Le commissaire à la protection de la vie privée se méfie des mégadonnées
OTTAWA — Le commissaire à la protection de la vie privée craint que les droits des Canadiens soient rognés alors que des entreprises, mais aussi des agences publiques, se précipitent pour engranger et exploiter des mégadonnées numériques.
Dans une lettre au ministre de l’Innovation, des Sciences et du Développement économique, Navdeep Bains, le commissaire à la protection de la vie privée du Canada, Daniel Therrien, estime que le gouvernement doit prendre des mesures plus rigoureuses pour protéger la vie privée numérique des Canadiens face à l’évolution extrêmement rapide des moyens de colliger des informations confidentielles sur les citoyens et les clients.

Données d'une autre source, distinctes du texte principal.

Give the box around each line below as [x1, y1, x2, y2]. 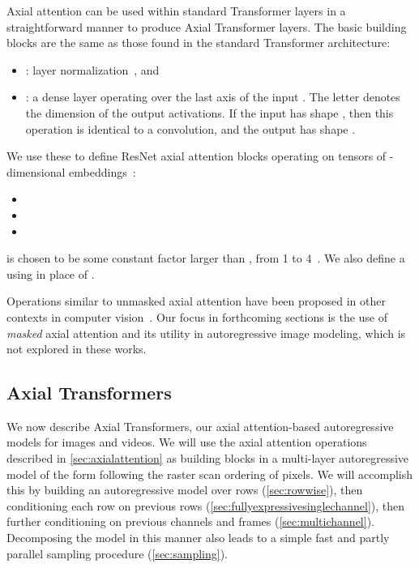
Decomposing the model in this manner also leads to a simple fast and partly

Le commissaire soutient que «la puissance des technologies numériques et des mégadonnées et leur capacité anticipée à stimuler la productivité, la croissance et la compétitivité et à améliorer nos vies de différentes façons font l’objet de grandes ambitions». Mais en même temps, écrit-il, «nous avons atteint un moment critique où les droits à la vie privée et les valeurs démocratiques sont en jeu».
Selon M. Therrien, le gouvernement a mis du temps à implanter un cadre juridique garantissant le maintien de la confiance des Canadiens dans l’économie numérique, ce qui le préoccupe de plus en plus.
Le commissaire ajoute que même «des géants de la haute technologie deviennent de fervents partisans d’une réglementation crédible» sur l’utilisation de l’extraction de données, afin de conserver la confiance de la population, notamment dans la foulée de l’affaire Cambridge Analytica-Facebook plus tôt cette année.
M. Therrien estime que les Canadiens ont besoin de lois plus strictes, et non le contraire, en matière de protection de la vie privée. Il presse le gouvernement libéral de créer une nouvelle loi pour protéger les données privées des Canadiens — et donner à son bureau plus de pouvoirs d’enquête et d’exécution.
Le commissaire Therrien écrit au ministre dans le cadre des consultations nationales sur le numérique et les données, lancées par le gouvernement libéral l’été dernier.
«Je vous transmets ces commentaires dans le but de promouvoir une approche plus équilibrée au Canada et de veiller à ce que la valorisation des données et le développement de l’économie numérique ne l’emportent pas sur la protection de la vie privée comme valeur importante dans notre société», conclut M. Therrien dans sa lettre datée du 23 novembre et publiée mercredi sur le site du bureau du commissaire à la protection de la vie privée.